Lo que movía a la horda involucrada en esa especie de Putsch en Washington es la convicción de que «We the people…» solo reza si son varones blancos, cristianos y nativos –qué ironía–. Aparte de esas tres palabras, lo único que conocen de su Constitución es la segunda enmienda, o sea, un hombre, uno o varios fusiles de asalto. En alguna encuesta se mostraron artículos de su Carta Magna, y una proporción nada desdeñable de los consultados las tomaron por proclamas subversivas y hasta comunistas. Pero ya sabemos que allá y acá, cuando la ultraderecha brama «Libertad», está reivindicando la perpetuación de las desigualdades sociales y defendiendo a mordiscos sus privilegios, o lo que imagina tales. Son destitucionalistas, sujetos más pasivos de lo que ellos piensan de un proceso destituyente. La meta de las turbas fascistas y sus manipuladores ha sido y es destruir todo atisbo de discrepancia, liquidar por los métodos que sean a la izquierda, los sindicatos, la sociedad civil o la intelectualidad disidente. Y en eso están. Quizás algunos republicanos empiecen ahora a reaccionar. Esa gente a la que han estado criando con mimo no solo odia a los progresistas o los liberales. Los conservadores tibios son ahorrados exclusivamente mientras les sean útiles en la persecución de su objetivo, pero ni un segundo más.

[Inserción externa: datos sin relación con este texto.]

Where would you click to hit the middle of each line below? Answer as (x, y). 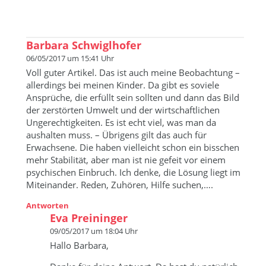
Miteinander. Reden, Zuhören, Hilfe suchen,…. (120, 184)
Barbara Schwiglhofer (84, 45)
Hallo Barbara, (80, 245)
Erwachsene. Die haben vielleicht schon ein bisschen (133, 147)
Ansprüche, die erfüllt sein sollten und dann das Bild (133, 97)
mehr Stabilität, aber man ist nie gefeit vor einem (126, 159)
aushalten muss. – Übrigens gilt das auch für (117, 134)
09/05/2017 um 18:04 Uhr (94, 231)
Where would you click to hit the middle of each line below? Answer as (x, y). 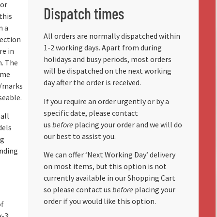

Muchos siguen sin ver el monstruo que ha salido de sus laboratorios de (malas) ideas. Más vale que espabilen, porque «una civilización que no es capaz de resolver los problemas que ella misma ha creado es una civilización en decadencia», como advirtió el escritor martiniqués Aimé Césaire. Una sociedad está enferma cuando un sector sociopolítico dedica toda su energía a atacar encarnizadamente y sin descanso a rivales trocados, por cálculo electoral, en enemigos a eliminar. Es una estrategia destinada a encubrir la carencia de cualquier género de programa, pero también a escamotear la discusión sobre los verdaderos problemas y sus orígenes. Si ciertas sectas políticas milenaristas son responsables de su irresponsabilidad, mayor aún es la de los grandes medios de comunicación que los jalean y azuzan. Albert Camus afirmó que «un país vale lo que vale su prensa». Visto el comportamiento de los gacetilleros nacionales, hay motivos para echarse las manos a la cabeza.
Ante lacras como xenofobias, racismos, clasismos, machismos, homofobias y negacionismos de todo lo razonable, la neutralidad y la equidistancia son repugnantes. En un mundo donde la infantilización de la ciudadanía desborda las previsiones más pesimistas, el blanqueamiento del fascismo es mucho peor que el matrimonio de la injuria y el insulto: es un crimen que, en multitud de ocasiones, se practica con premeditación, alevosía y ensañamiento. Cuando las semillas del mal producen sus frutos podridos, quienes regaron con insidias los surcos no pueden declararse inocentes. Tan culpables de la devastación son los bárbaros y sus cómplices como los miserables y bocazas que les allanan el camino. Así fue en el siglo XX y así es hoy.